[Records from a data source]
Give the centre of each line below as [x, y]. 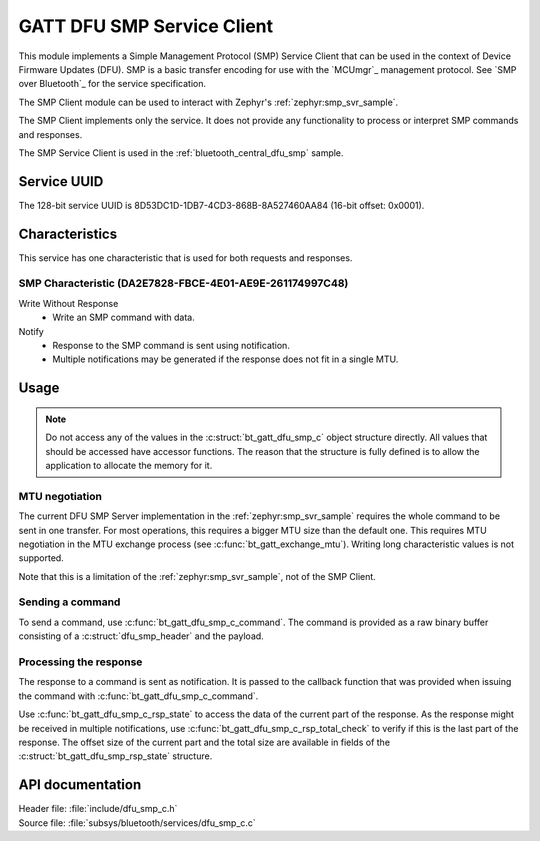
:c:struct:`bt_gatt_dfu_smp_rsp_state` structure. [115, 756]
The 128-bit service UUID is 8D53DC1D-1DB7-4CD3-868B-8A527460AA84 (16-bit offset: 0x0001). [221, 205]
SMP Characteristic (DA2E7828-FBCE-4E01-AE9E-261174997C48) [183, 283]
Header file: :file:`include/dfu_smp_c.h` [98, 809]
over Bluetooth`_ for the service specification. [112, 84]
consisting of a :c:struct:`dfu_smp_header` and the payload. [141, 636]
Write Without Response [68, 303]
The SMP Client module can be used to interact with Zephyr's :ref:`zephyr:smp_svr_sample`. [208, 102]

§ Problem: Look over the entries above and tally the lines containing the string "struct"; the answer is that total only.

§ Completed task: 2